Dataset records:

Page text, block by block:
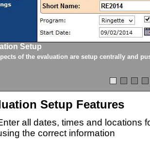
Setup
of the evaluation are setup centrally and
Setup Features
all dates, times and locations
the correct information
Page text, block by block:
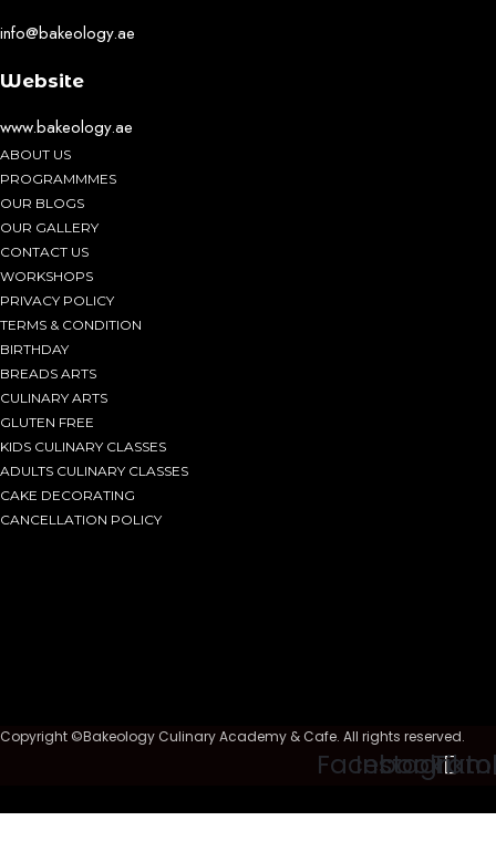
info@bakeology.ae
Website
www.bakeology.ae
ABOUT US
PROGRAMMMES
OUR BLOGS
OUR GALLERY
CONTACT US
WORKSHOPS
PRIVACY POLICY
TERMS & CONDITION
BIRTHDAY
BREADS ARTS
CULINARY ARTS
GLUTEN FREE
KIDS CULINARY CLASSES
ADULTS CULINARY CLASSES
CAKE DECORATING
CANCELLATION POLICY
Copyright ©Bakeology Culinary Academy & Cafe. All rights reserved.
Facebook
Instagram
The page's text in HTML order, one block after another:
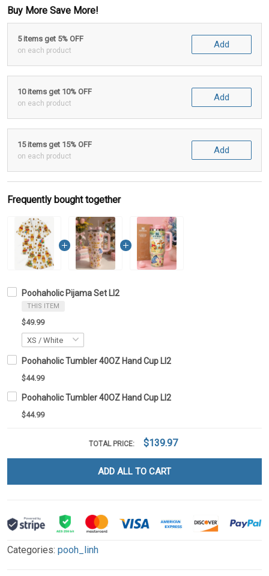
Buy More Save More!
5 items get 5% OFF
on each product
Add
10 items get 10% OFF
on each product
Add
15 items get 15% OFF
on each product
Add
Frequently bought together
Poohaholic Pijama Set LI2
THIS ITEM
$49.99
Poohaholic Tumbler 40OZ Hand Cup LI2
$44.99
Poohaholic Tumbler 40OZ Hand Cup LI2
$44.99
TOTAL PRICE: $139.97
ADD ALL TO CART
Categories: pooh_linh
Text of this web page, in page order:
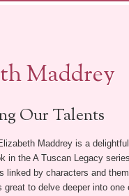
Maddrey
Our Talents
Maddrey is a
in the A Tuscan Legacy
linked by characters and
great to delve deeper into
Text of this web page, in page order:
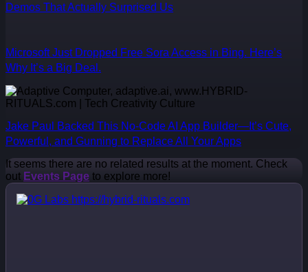
Demos That Actually Surprised Us
Microsoft Just Dropped Free Sora Access in Bing. Here’s
Why It’s a Big Deal.
Jake Paul Backed This No-Code AI App Builder—It’s Cute,
Powerful, and Gunning to Replace All Your Apps
It seems there are no related results at the moment. Check
out Events Page to explore more!
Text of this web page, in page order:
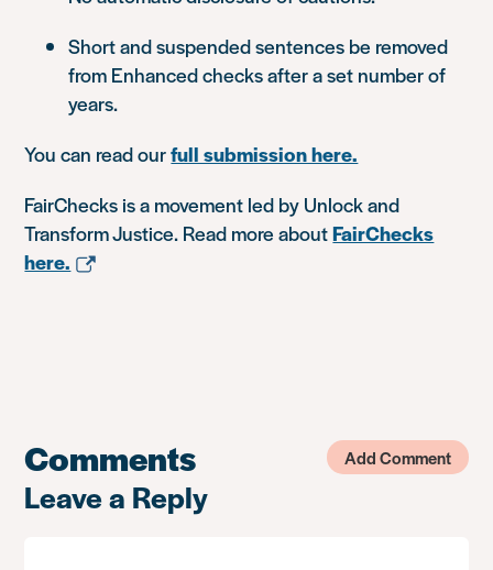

Try it: Output all data exactly, omitting images.

Your solution:
Page text, block by block:
Setup
of the evaluation are setup centrally and
Setup Features
all dates, times and locations
the correct information
Page text, block by block:
info@bakeology.ae
Website
www.bakeology.ae
ABOUT US
PROGRAMMMES
OUR BLOGS
OUR GALLERY
CONTACT US
WORKSHOPS
PRIVACY POLICY
TERMS & CONDITION
BIRTHDAY
BREADS ARTS
CULINARY ARTS
GLUTEN FREE
KIDS CULINARY CLASSES
ADULTS CULINARY CLASSES
CAKE DECORATING
CANCELLATION POLICY
Copyright ©Bakeology Culinary Academy & Cafe. All rights reserved.
Facebook
Instagram
The page's text in HTML order, one block after another:
Buy More Save More!
5 items get 5% OFF
on each product
Add
10 items get 10% OFF
on each product
Add
15 items get 15% OFF
on each product
Add
Frequently bought together
Poohaholic Pijama Set LI2
THIS ITEM
$49.99
Poohaholic Tumbler 40OZ Hand Cup LI2
$44.99
Poohaholic Tumbler 40OZ Hand Cup LI2
$44.99
TOTAL PRICE: $139.97
ADD ALL TO CART
Categories: pooh_linh
Text of this web page, in page order:
Maddrey
Our Talents
Maddrey is a
in the A Tuscan Legacy
linked by characters and
great to delve deeper into
Text of this web page, in page order:
Demos That Actually Surprised Us
Microsoft Just Dropped Free Sora Access in Bing. Here’s
Why It’s a Big Deal.
Jake Paul Backed This No-Code AI App Builder—It’s Cute,
Powerful, and Gunning to Replace All Your Apps
It seems there are no related results at the moment. Check
out Events Page to explore more!
Text of this web page, in page order:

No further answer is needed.